Let
$$
A:\mathbb R^n\to \mathbb R^{n\times n}
$$
where $A(x)$ is symmetric for any $x=(x_1,..,x_n)$. $$A(x) = A_0+x_1A_1+x_2A_2+…x_nA_n$$ and all $A$ is positive semidefinite.
Consider
$$
\underset{x\in\mathbb R^n}{\rm minimize}~ \lambda_{\rm max}(A(x))
$$
I would like to show that $\lambda_{\rm max}(A(x))$ is Lipschitz continuous but not differentiable.
Attempt:
It is Lipschitz since $\lambda_{\rm max}(A(x))$ is equal to $\|A(x)\|_2$ (is this true?).
Does the non-differentiability also follow from this fact?
Best Answer
We'll show that the $A\mapsto ( \lambda_1, \ldots, \lambda_n)$ from hermitian $n\times n$ matrices to the eigenvalues in decreasing order is Lipschitz. ( One can choose specific norms on both sides but that won't affect the statement).

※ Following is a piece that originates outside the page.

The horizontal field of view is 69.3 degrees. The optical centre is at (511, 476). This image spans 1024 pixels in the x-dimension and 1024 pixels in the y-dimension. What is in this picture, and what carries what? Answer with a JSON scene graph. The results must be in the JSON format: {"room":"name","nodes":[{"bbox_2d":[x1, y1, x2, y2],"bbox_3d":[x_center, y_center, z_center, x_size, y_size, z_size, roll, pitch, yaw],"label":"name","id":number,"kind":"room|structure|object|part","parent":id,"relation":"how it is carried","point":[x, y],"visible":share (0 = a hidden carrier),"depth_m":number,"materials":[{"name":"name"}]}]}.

First, let us show that if $A \preceq B$ ( the semidefinite order, meaning $B- A \succeq 0$ ) then the $k$th eigenvalue of $A$ is $\le $ the $k$-th eigenvalue of $B$, that is $\lambda_k(A) \le \lambda_k(B)$, for all $1 \le k \le n$. Indeed, there exists an $n-k+1$-dimensional subspace $V_1$ of $\mathbb{C}^n$ such that for every vector $x$ in that subspace we have $\langle A x, x \rangle \ge \lambda_k(A) \cdot ||x||^2$, and there exists a $k$-dimensional subspace $V_2$ of $\mathbb{C}^n$ such that for every vector $x$ in that subspace we have $\langle B x, x \rangle \le \lambda_k(B) \cdot ||x||^2$. These two subspaces have a non-zero intersection, let $0 \ne x \in V_1 \cap V_2$. We have $$\lambda_k(A) \cdot ||x||^2 \le \langle A x, x \rangle \le \langle B x, x \rangle \le \lambda_k(B) \cdot ||x||^2$$ and so $\lambda_k(A) \le \lambda_k(B)$.

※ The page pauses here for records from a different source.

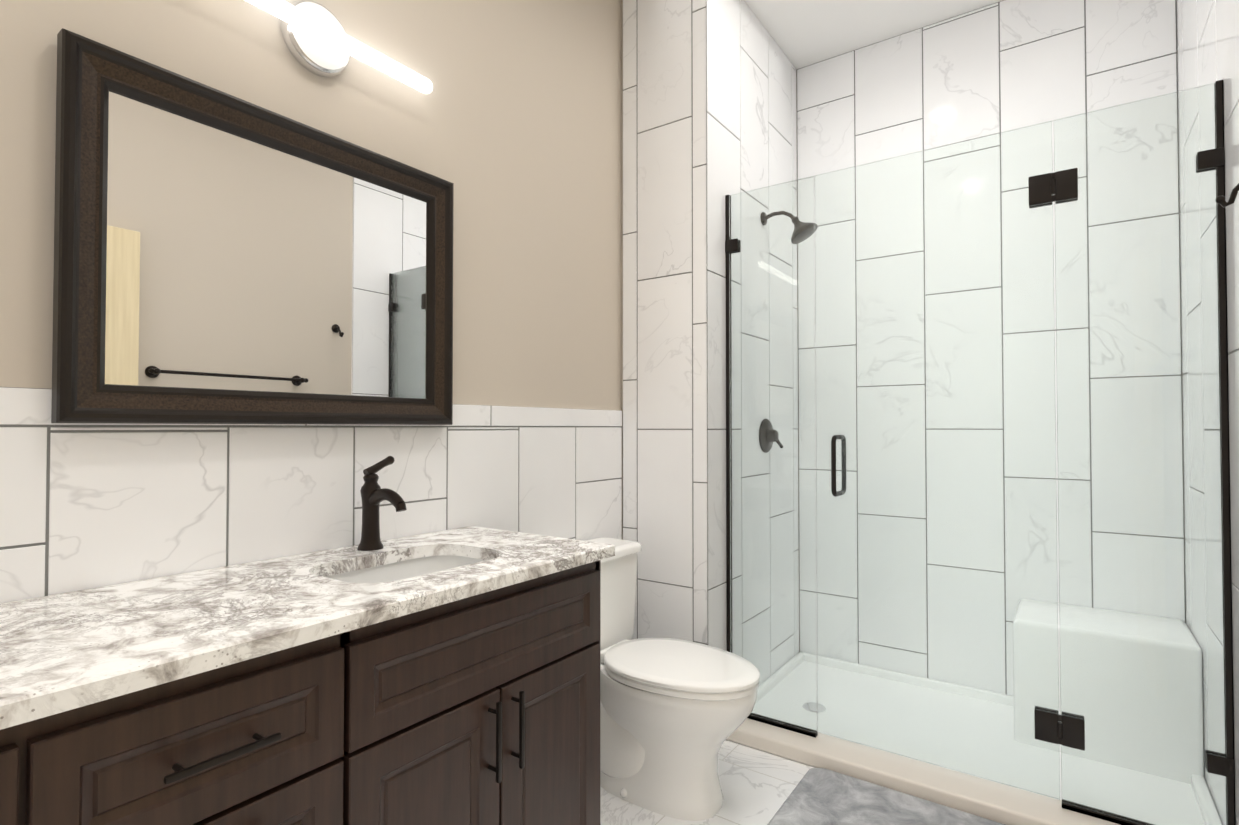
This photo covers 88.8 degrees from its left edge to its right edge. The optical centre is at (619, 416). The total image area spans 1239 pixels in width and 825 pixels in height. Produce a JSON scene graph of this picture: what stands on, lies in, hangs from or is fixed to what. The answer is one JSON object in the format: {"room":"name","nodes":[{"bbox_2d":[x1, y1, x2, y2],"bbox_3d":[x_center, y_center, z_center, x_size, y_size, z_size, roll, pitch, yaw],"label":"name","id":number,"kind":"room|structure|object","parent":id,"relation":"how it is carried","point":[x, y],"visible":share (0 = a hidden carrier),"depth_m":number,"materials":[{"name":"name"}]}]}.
{"room":"bathroom","nodes":[
{"label":"bathroom","id":0,"kind":"room"},
{"bbox_2d":[0,0,621,410],"bbox_3d":[-0.772,-0.299,1.676,0.120,3.050,2.630,-1,-1,35],"label":"wall","id":1,"kind":"structure","parent":0,"point":[508,126],"depth_m":1.99,"materials":[{"name":"beige paint"}]},
{"bbox_2d":[51,28,453,424],"bbox_3d":[-0.766,-0.343,1.522,0.041,0.722,0.900,-1,-1,35],"label":"mirror","id":2,"kind":"object","parent":1,"relation":"attached to","point":[220,257],"visible":1,"depth_m":1.40,"materials":[{"name":"black mirror"}]},
{"bbox_2d":[0,387,621,603],"bbox_3d":[-0.701,0.591,1.647,0.012,1.268,2.450,-1,-1,35],"label":"wainscot tile","id":3,"kind":"structure","parent":1,"relation":"attached to","point":[84,506],"depth_m":1.46,"materials":[{"name":"tile"}]},
{"bbox_2d":[246,0,431,92],"bbox_3d":[-0.738,-0.946,1.570,0.072,0.170,0.630,-1,-1,35],"label":"vanity light","id":4,"kind":"object","parent":1,"relation":"attached to","point":[318,41],"visible":1,"depth_m":1.57,"materials":[{"name":"white glass"}]},
{"bbox_2d":[622,0,622,539],"bbox_3d":[0.461,-0.277,2.966,0.400,3.050,1.000,-1,-1,35],"label":"wall","id":5,"kind":"structure","parent":0,"point":[622,269],"depth_m":2.68,"materials":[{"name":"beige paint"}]},
{"bbox_2d":[623,0,798,685],"bbox_3d":[0.464,-0.277,2.951,0.399,3.050,1.000,-1,-1,35],"label":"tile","id":6,"kind":"structure","parent":5,"relation":"attached to","point":[709,108],"depth_m":2.59,"materials":[{"name":"tile"}]},
{"bbox_2d":[759,419,782,452],"bbox_3d":[0.691,0.086,2.869,0.059,0.156,0.156,-1,-1,35],"label":"shower valve","id":7,"kind":"object","parent":6,"relation":"attached to","point":[766,439],"depth_m":2.85,"materials":[{"name":"black metal"}]},
{"bbox_2d":[761,211,817,243],"bbox_3d":[0.760,-0.851,2.822,0.245,0.167,0.127,-1,-1,35],"label":"shower head","id":8,"kind":"object","parent":6,"relation":"attached to","point":[798,226],"depth_m":2.78},
{"bbox_2d":[600,739,815,824],"bbox_3d":[0.387,1.274,1.538,2.140,0.100,3.790,-1,-1,35],"label":"floor","id":9,"kind":"structure","parent":0,"point":[758,787],"depth_m":2.07,"materials":[{"name":"tile"}]},
{"bbox_2d":[0,530,614,824],"bbox_3d":[-0.676,0.788,1.182,0.558,0.858,1.524,-1,-1,35],"label":"bathroom vanity","id":10,"kind":"object","parent":9,"relation":"on","point":[449,677],"depth_m":1.07,"materials":[{"name":"brown wood"}]},
{"bbox_2d":[357,456,406,550],"bbox_3d":[-0.577,0.217,1.588,0.169,0.232,0.098,-1,-1,35],"label":"faucet","id":11,"kind":"object","parent":10,"relation":"on","point":[373,494],"visible":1,"depth_m":1.58,"materials":[{"name":"black metal"}]},
{"bbox_2d":[284,546,523,597],"bbox_3d":[-0.478,0.421,1.456,0.286,0.142,0.422,-1,-1,35],"label":"sink","id":12,"kind":"object","parent":10,"relation":"in","point":[371,577],"depth_m":1.50,"materials":[{"name":"white ceramic"}]},
{"bbox_2d":[587,538,759,820],"bbox_3d":[0.112,0.852,2.115,0.736,0.764,0.444,-1,-1,35],"label":"toilet","id":13,"kind":"object","parent":9,"relation":"on","point":[674,714],"visible":0.81,"depth_m":1.97,"materials":[{"name":"white ceramic"}]},
{"bbox_2d":[767,768,1004,824],"bbox_3d":[0.850,1.220,1.794,0.780,0.016,0.500,-1,-1,35],"label":"bath mat","id":14,"kind":"object","parent":9,"relation":"on","point":[820,796],"visible":0.96,"depth_m":1.97,"materials":[{"name":"fabric"}]},
{"bbox_2d":[726,599,1221,824],"bbox_3d":[1.246,0.999,2.408,1.477,0.480,0.944,-1,-1,35],"label":"shower pan","id":15,"kind":"object","parent":9,"relation":"on","point":[989,800],"depth_m":2.22,"materials":[{"name":"white plastic"}]},
{"bbox_2d":[725,80,1235,824],"bbox_3d":[1.039,0.135,2.131,1.478,2.083,0.143,-1,-1,35],"label":"glass","id":16,"kind":"object","parent":15,"relation":"on","point":[1055,726],"visible":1,"depth_m":1.96,"materials":[{"name":"clear glass"}]},
{"bbox_2d":[744,0,1002,69],"bbox_3d":[0.387,-1.876,1.593,2.140,0.100,3.790,-1,-1,35],"label":"ceiling","id":17,"kind":"structure","parent":0,"point":[803,33],"depth_m":2.88,"materials":[{"name":"white paint"}]},
{"bbox_2d":[796,0,1185,651],"bbox_3d":[1.348,-0.276,3.023,2.020,3.050,0.120,-1,-1,35],"label":"wall","id":18,"kind":"structure","parent":0,"point":[798,438],"depth_m":3.24,"materials":[{"name":"white tile"}]},
{"bbox_2d":[797,0,1185,695],"bbox_3d":[1.520,-0.280,2.817,1.480,3.050,0.004,-1,-1,35],"label":"wall tile","id":19,"kind":"structure","parent":18,"relation":"attached to","point":[1003,66],"depth_m":2.76,"materials":[{"name":"tile"}]},
{"bbox_3d":[1.182,-0.312,0.940,0.120,3.050,3.690,-1,-1,35],"label":"wall","id":20,"kind":"structure","parent":0,"visible":0},
{"bbox_2d":[1177,0,1238,824],"bbox_3d":[1.815,-0.295,1.944,0.010,3.050,1.080,-1,-1,35],"label":"wall tiles","id":21,"kind":"structure","parent":20,"relation":"attached to","point":[1208,41],"depth_m":1.94,"materials":[{"name":"tile"}]},
{"bbox_2d":[1215,183,1238,207],"bbox_3d":[1.416,-0.523,1.447,0.079,0.079,0.048,-1,-1,35],"label":"robe hook","id":22,"kind":"object","parent":20,"relation":"attached to","point":[1221,201],"visible":1,"depth_m":1.45,"materials":[{"name":"black metal"}]}
]}

Now, recall an important ( not hard to prove ) result : if $C$ is an $n\times n$ hermitian matrix so that $c_{ii} > (\ge) \sum_{j, j\ne i} | c_{ij}|$ for all $1 \le i \le n $ ( diagonally dominant) then $C \succ (\succeq) 0$.
Consider the norm $C \mapsto |C| = \max ( |c_{ij}|)$ on hermitian matrices. From the above we conclude that if $|C| \le \frac{\epsilon}{n}$ then $\epsilon \cdot I \pm C \succeq 0$. As a consequence, if $|A-B| \le \frac{\epsilon}{n}$ then $\epsilon \cdot I \pm (A-B) \succeq 0$. From $\epsilon \cdot I + A \succeq B$ we get, using the preceding, $\epsilon + \lambda_k(A) \ge \lambda_k(B)$. Similarly $\epsilon + \lambda_k(B) \ge \lambda_k(A)$. Therefore
$$|\lambda_k(A) - \lambda_k(B)| \le n \cdot |A-B|$$ for all $1 \le k \le n$.

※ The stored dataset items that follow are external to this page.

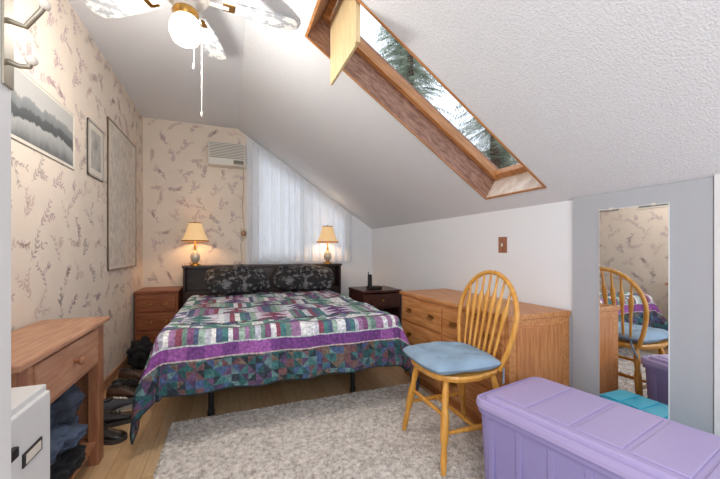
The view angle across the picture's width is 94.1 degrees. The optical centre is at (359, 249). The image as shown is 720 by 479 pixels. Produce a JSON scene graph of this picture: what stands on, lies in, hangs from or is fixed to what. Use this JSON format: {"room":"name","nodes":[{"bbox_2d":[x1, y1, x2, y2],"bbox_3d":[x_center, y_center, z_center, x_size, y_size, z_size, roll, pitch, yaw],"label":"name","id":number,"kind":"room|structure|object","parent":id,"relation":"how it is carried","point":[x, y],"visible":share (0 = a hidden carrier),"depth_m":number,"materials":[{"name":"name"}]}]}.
{"room":"bedroom","nodes":[
{"label":"bedroom","id":0,"kind":"room"},
{"bbox_2d":[0,0,10,478],"bbox_3d":[-0.843,-0.200,0.479,0.510,2.500,0.040,0,0,-22],"label":"wall","id":1,"kind":"structure","parent":0,"point":[5,92],"depth_m":0.57,"materials":[{"name":"white"}]},
{"bbox_2d":[1,0,51,90],"bbox_3d":[-0.579,-0.370,0.585,0.063,0.180,0.030,0,0,-22],"label":"coat hook","id":2,"kind":"object","parent":1,"relation":"attached to","point":[8,22],"visible":1,"depth_m":0.58,"materials":[{"name":"silver metal"}]},
{"bbox_2d":[11,0,142,379],"bbox_3d":[-1.781,-0.200,2.055,0.081,2.500,3.570,0,0,-22],"label":"wall","id":3,"kind":"structure","parent":0,"point":[59,212],"depth_m":1.95,"materials":[{"name":"paper"}]},
{"bbox_2d":[11,67,74,169],"bbox_3d":[-1.573,-0.645,1.648,0.006,0.330,0.780,0,0,-22],"label":"print","id":4,"kind":"object","parent":3,"relation":"attached to","point":[40,122],"visible":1,"depth_m":1.66,"materials":[{"name":"beige paper"}]},
{"bbox_2d":[87,117,103,181],"bbox_3d":[-1.840,-0.685,2.333,0.012,0.370,0.290,0,0,-22],"label":"framed picture","id":5,"kind":"object","parent":3,"relation":"attached to","point":[95,135],"visible":1,"depth_m":2.32,"materials":[{"name":"beige paper"}]},
{"bbox_2d":[103,355,127,392],"bbox_3d":[-1.724,1.010,2.039,0.013,0.080,3.479,0,0,-22],"label":"baseboard","id":6,"kind":"structure","parent":3,"relation":"attached to","point":[113,375],"depth_m":2.70,"materials":[{"name":"brown wood"}]},
{"bbox_2d":[107,116,135,270],"bbox_3d":[-2.086,-0.431,2.956,0.012,1.187,0.830,0,0,-22],"label":"framed map","id":7,"kind":"object","parent":3,"relation":"attached to","point":[121,152],"visible":1,"depth_m":2.84,"materials":[{"name":"beige paper"}]},
{"bbox_2d":[143,117,371,296],"bbox_3d":[-1.101,-0.200,4.155,2.725,2.500,0.001,0,0,-22],"label":"wall","id":8,"kind":"structure","parent":0,"point":[180,187],"depth_m":3.83,"materials":[{"name":"paper"}]},
{"bbox_2d":[208,141,244,168],"bbox_3d":[-1.543,-1.100,3.889,0.400,0.260,0.167,0,0,-22],"label":"air conditioner","id":9,"kind":"object","parent":8,"relation":"attached to","point":[220,154],"visible":1,"depth_m":3.83,"materials":[{"name":"white plastic"}]},
{"bbox_2d":[240,169,243,261],"bbox_3d":[-1.411,-0.415,4.016,0.047,1.130,0.016,0,0,-22],"label":"power cord","id":10,"kind":"object","parent":9,"relation":"attached to","point":[243,169],"visible":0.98,"depth_m":4.02,"materials":[{"name":"beige plastic"}]},
{"bbox_2d":[240,229,246,237],"bbox_3d":[-1.398,-0.195,4.018,0.075,0.110,0.037,0,0,-22],"label":"wall outlet","id":11,"kind":"object","parent":8,"relation":"attached to","point":[243,232],"visible":1,"depth_m":4.02,"materials":[{"name":"beige plastic"}]},
{"bbox_2d":[247,137,352,262],"bbox_3d":[-0.729,-0.601,4.270,1.354,1.503,0.037,0,0,-22],"label":"curtain","id":12,"kind":"object","parent":8,"relation":"hanging from","point":[286,214],"visible":0.94,"depth_m":4.20,"materials":[{"name":"white fabric"}]},
{"bbox_2d":[74,365,482,478],"bbox_3d":[-0.327,1.075,1.440,3.375,0.050,5.720,0,0,-22],"label":"floor","id":13,"kind":"structure","parent":0,"point":[124,460],"depth_m":2.26,"materials":[{"name":"brown wood"}]},
{"bbox_2d":[11,384,49,478],"bbox_3d":[-0.972,0.710,0.700,0.384,0.660,0.415,0,0,-22],"label":"filing cabinet","id":14,"kind":"object","parent":13,"relation":"on","point":[30,405],"visible":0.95,"depth_m":0.87,"materials":[{"name":"white metal"}]},
{"bbox_2d":[11,316,109,478],"bbox_3d":[-1.264,0.695,1.310,0.304,0.710,0.805,0,0,-22],"label":"writing desk","id":15,"kind":"object","parent":13,"relation":"on","point":[59,354],"visible":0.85,"depth_m":1.38,"materials":[{"name":"brown wood"}]},
{"bbox_2d":[50,384,87,478],"bbox_3d":[-1.261,0.745,1.307,0.296,0.407,0.495,0,0,-22],"label":"pile","id":16,"kind":"object","parent":15,"relation":"on","point":[67,455],"visible":0.41,"depth_m":1.32,"materials":[{"name":"blue fabric"}]},
{"bbox_2d":[103,423,127,444],"bbox_3d":[-1.439,0.996,1.860,0.288,0.109,0.103,0,0,6],"label":"shoe","id":17,"kind":"object","parent":13,"relation":"on","point":[111,436],"visible":0.3,"depth_m":1.83,"materials":[{"name":"black leather"}]},
{"bbox_2d":[103,397,133,411],"bbox_3d":[-1.573,0.996,2.199,0.103,0.109,0.288,0,0,20],"label":"shoe","id":18,"kind":"object","parent":13,"relation":"on","point":[122,404],"visible":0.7,"depth_m":2.16,"materials":[{"name":"grey"}]},
{"bbox_2d":[105,384,135,398],"bbox_3d":[-1.624,0.996,2.358,0.288,0.109,0.103,0,0,-10],"label":"shoe","id":19,"kind":"object","parent":13,"relation":"on","point":[115,390],"visible":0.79,"depth_m":2.33,"materials":[{"name":"brown leather"}]},
{"bbox_2d":[103,409,141,427],"bbox_3d":[-1.485,0.996,2.018,0.288,0.109,0.103,0,0,-44],"label":"shoe","id":20,"kind":"object","parent":13,"relation":"on","point":[114,418],"visible":0.53,"depth_m":2.00,"materials":[{"name":"black leather"}]},
{"bbox_2d":[111,377,139,389],"bbox_3d":[-1.710,0.996,2.521,0.103,0.109,0.288,0,0,34],"label":"shoe","id":21,"kind":"object","parent":13,"relation":"on","point":[130,382],"visible":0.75,"depth_m":2.48,"materials":[{"name":"black leather"}]},
{"bbox_2d":[118,368,142,379],"bbox_3d":[-1.775,0.996,2.686,0.288,0.109,0.103,0,0,-12],"label":"shoe","id":22,"kind":"object","parent":13,"relation":"on","point":[125,372],"visible":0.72,"depth_m":2.65,"materials":[{"name":"brown leather"}]},
{"bbox_2d":[126,335,153,369],"bbox_3d":[-1.948,0.907,2.997,0.244,0.284,0.386,0,0,-22],"label":"backpack","id":23,"kind":"object","parent":13,"relation":"on","point":[139,351],"visible":0.78,"depth_m":2.88,"materials":[{"name":"black fabric"}]},
{"bbox_2d":[134,286,182,343],"bbox_3d":[-2.085,0.728,3.503,0.387,0.645,0.434,0,0,-22],"label":"nightstand","id":24,"kind":"object","parent":13,"relation":"on","point":[155,307],"visible":0.63,"depth_m":3.32,"materials":[{"name":"brown wood"}]},
{"bbox_2d":[182,263,355,415],"bbox_3d":[-0.750,0.610,3.098,1.785,0.880,2.135,0,0,-22],"label":"bed","id":25,"kind":"object","parent":13,"relation":"on","point":[194,283],"visible":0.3,"depth_m":3.80,"materials":[{"name":"black wood"}]},
{"bbox_2d":[181,221,208,265],"bbox_3d":[-1.809,-0.073,3.678,0.278,0.484,0.278,0,0,-22],"label":"table lamp","id":26,"kind":"object","parent":25,"relation":"on","point":[194,233],"visible":1,"depth_m":3.62,"materials":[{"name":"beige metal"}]},
{"bbox_2d":[129,289,419,444],"bbox_3d":[-0.702,0.716,2.817,1.698,0.547,1.821,0,0,-22],"label":"patchwork quilt","id":27,"kind":"object","parent":25,"relation":"on","point":[218,342],"visible":0.99,"depth_m":2.07,"materials":[{"name":"multicoloured fabric"}]},
{"bbox_2d":[205,265,269,293],"bbox_3d":[-1.288,0.303,3.541,0.640,0.286,0.379,0,0,-30],"label":"pillow","id":28,"kind":"object","parent":27,"relation":"on","point":[234,278],"visible":1,"depth_m":3.43,"materials":[{"name":"black fabric"}]},
{"bbox_2d":[273,264,333,290],"bbox_3d":[-0.636,0.307,3.795,0.681,0.289,0.380,0,0,-12],"label":"pillow","id":29,"kind":"object","parent":27,"relation":"on","point":[309,277],"visible":1,"depth_m":3.67,"materials":[{"name":"black fabric"}]},
{"bbox_2d":[317,225,338,263],"bbox_3d":[-0.409,-0.073,4.229,0.278,0.484,0.278,0,0,-22],"label":"table lamp","id":30,"kind":"object","parent":25,"relation":"on","point":[327,235],"visible":1,"depth_m":4.17,"materials":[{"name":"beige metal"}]},
{"bbox_2d":[153,383,484,478],"bbox_3d":[0.043,1.041,1.309,1.701,0.015,2.226,0,0,-22],"label":"shag rug","id":31,"kind":"object","parent":13,"relation":"on","point":[360,434],"visible":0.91,"depth_m":1.80,"materials":[{"name":"beige carpet"}]},
{"bbox_2d":[402,270,519,475],"bbox_3d":[0.513,0.574,1.798,0.493,0.925,0.481,0,0,-19],"label":"chair","id":32,"kind":"object","parent":31,"relation":"on","point":[458,362],"visible":0.98,"depth_m":1.72,"materials":[{"name":"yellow wood"}]},
{"bbox_2d":[476,377,719,478],"bbox_3d":[0.909,0.819,1.172,0.470,0.425,0.918,0,0,-32],"label":"storage bin","id":33,"kind":"object","parent":31,"relation":"on","point":[533,427],"visible":1,"depth_m":1.17,"materials":[{"name":"purple plastic"}]},
{"bbox_2d":[348,286,401,323],"bbox_3d":[0.171,0.750,3.930,0.480,0.600,0.493,0,0,-22],"label":"nightstand","id":34,"kind":"object","parent":13,"relation":"on","point":[387,299],"visible":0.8,"depth_m":3.77,"materials":[{"name":"brown wood"}]},
{"bbox_2d":[366,272,381,289],"bbox_3d":[0.161,0.349,3.847,0.160,0.200,0.120,0,0,-22],"label":"telephone","id":35,"kind":"object","parent":34,"relation":"on","point":[370,287],"visible":1,"depth_m":3.81,"materials":[{"name":"black plastic"}]},
{"bbox_2d":[400,289,570,423],"bbox_3d":[0.771,0.700,2.403,0.494,0.700,1.203,0,0,-22],"label":"dresser","id":36,"kind":"object","parent":13,"relation":"on","point":[540,348],"visible":0.45,"depth_m":1.94,"materials":[{"name":"brown wood"}]},
{"bbox_2d":[68,0,719,228],"bbox_3d":[-0.341,-0.870,1.408,3.325,1.160,5.670,0,0,-22],"label":"ceiling","id":37,"kind":"structure","parent":0,"point":[592,97],"depth_m":1.67,"materials":[{"name":"white paint"}]},
{"bbox_2d":[85,0,296,116],"bbox_3d":[-0.833,-1.065,1.681,1.045,0.769,1.072,0,0,-22],"label":"ceiling fan","id":38,"kind":"object","parent":37,"relation":"hanging from","point":[186,28],"depth_m":1.73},
{"bbox_2d":[305,0,546,199],"bbox_3d":[0.453,-0.910,1.980,1.475,1.092,0.518,0,0,-22],"label":"window","id":39,"kind":"structure","parent":37,"relation":"attached to","point":[366,66],"depth_m":2.16,"materials":[{"name":"brown wood"}]},
{"bbox_2d":[330,0,359,84],"bbox_3d":[-0.090,-1.160,1.768,0.024,0.380,0.445,0,0,-22],"label":"panel","id":40,"kind":"object","parent":39,"relation":"attached to","point":[345,21],"visible":0.94,"depth_m":1.75,"materials":[{"name":"brown wood"}]},
{"bbox_2d":[372,200,572,387],"bbox_3d":[1.205,0.380,2.017,0.001,1.340,5.670,0,0,-22],"label":"wall","id":41,"kind":"structure","parent":0,"point":[447,253],"depth_m":2.55,"materials":[{"name":"white paint"}]},
{"bbox_2d":[498,237,506,252],"bbox_3d":[1.034,-0.037,2.433,0.014,0.115,0.080,0,0,-22],"label":"light switch","id":42,"kind":"object","parent":41,"relation":"attached to","point":[502,241],"visible":1,"depth_m":2.43,"materials":[{"name":"brown wood"}]},
{"bbox_2d":[573,177,713,433],"bbox_3d":[1.339,0.370,1.647,0.021,1.339,0.600,0,0,-22],"label":"door","id":43,"kind":"structure","parent":41,"relation":"in","point":[691,202],"depth_m":1.47,"materials":[{"name":"grey paint"}]},
{"bbox_2d":[599,203,669,419],"bbox_3d":[1.325,0.281,1.637,0.011,0.998,0.305,0,0,-22],"label":"wall mirror","id":44,"kind":"object","parent":43,"relation":"attached to","point":[634,241],"visible":0.96,"depth_m":1.62,"materials":[{"name":"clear mirror"}]},
{"bbox_2d":[714,174,719,435],"bbox_3d":[1.455,0.372,1.341,0.029,1.356,0.048,0,0,-22],"label":"trim","id":45,"kind":"structure","parent":41,"relation":"attached to","point":[716,176],"depth_m":1.35,"materials":[{"name":"white"}]},
{"label":"outside","id":46,"kind":"structure","parent":0,"visible":0},
{"bbox_2d":[378,28,455,118],"bbox_3d":[1.484,-2.450,10.171,6.604,14.000,6.730,0,0,-22],"label":"conifer tree","id":47,"kind":"object","parent":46,"point":[411,71],"visible":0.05,"depth_m":10.15,"materials":[{"name":"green plant"}]},
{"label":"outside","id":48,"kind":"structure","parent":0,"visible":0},
{"bbox_2d":[450,101,518,168],"bbox_3d":[4.102,-2.950,10.112,6.604,14.000,6.730,0,0,-31],"label":"conifer tree","id":49,"kind":"object","parent":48,"point":[495,154],"visible":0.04,"depth_m":10.15,"materials":[{"name":"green plant"}]},
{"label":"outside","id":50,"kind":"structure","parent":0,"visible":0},
{"bbox_2d":[373,26,433,99],"bbox_3d":[1.663,-4.450,12.888,6.730,14.000,6.604,0,0,34],"label":"conifer tree","id":51,"kind":"object","parent":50,"point":[389,61],"visible":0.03,"depth_m":12.94,"materials":[{"name":"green plant"}]},
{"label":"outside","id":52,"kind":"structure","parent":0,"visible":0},
{"bbox_2d":[458,113,517,166],"bbox_3d":[5.378,-3.950,12.442,6.604,14.000,6.730,0,0,-38],"label":"conifer tree","id":53,"kind":"object","parent":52,"point":[465,113],"visible":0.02,"depth_m":12.18,"materials":[{"name":"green plant"}]}
]}

${\bf Added:}$ The constant $n$ is the best possible. Indeed, consider the $n\times n$ matrix $A$ with all entries $1$. $A$ has $n$ as eigenvalue ( eigenvector all entries $1$) and $|A| = |A-0| = 1$.
As for the non-dfferentiability : the matrix$t \left(\matrix{t&0\\0& -t}\right)$ has largest eigenvalue $|t|$.